In the Hesselholt-Madsen paper "On the K-theory of finite algebras over Witt vectors of perfect fields", the authors develop some results concerning the Topological Hochschild homology (THH) of functors with smash products.

They use the language of equivariant spectra in the sense of Lewis-May-Steinberger.

My question is if there is a more modern reformulation of this work using equivariant orthogonal spectra (or other (one-categorical) variants).

I am quite certain that using the results from Mandell, May, Schwede and Shipley, one can translate the results from Hesselholt-Madsen to orthogonal spectra. My Question then is if this has already been done. At this moment, I am not looking for an infinity categorical treatment.
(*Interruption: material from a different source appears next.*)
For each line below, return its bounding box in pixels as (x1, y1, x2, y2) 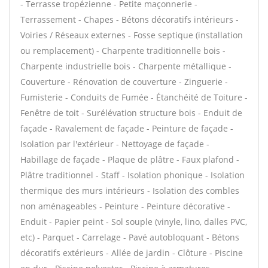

To be more precise, I would like to see the construction of THH and topological cyclic homology using orthogonal spectra. Preferably I would like to see the construction of the Tate spectral sequence as well, where for a finite cyclic group $$C$$ and $$T$$ an equivariant $$C$$ spectrum, the Tate spectral sequence is $$E^2_{r,s}=\hat{H}^{-r}(C,\pi_sT)\Rightarrow \pi_{r+s}\hat{\mathbb{H}}(C,T),$$

where the $$E^2$$ page is the ordinary Tate cohomology of $$C$$ and $$E^{\infty}$$-page is the homotopy groups of the Tate spectrum.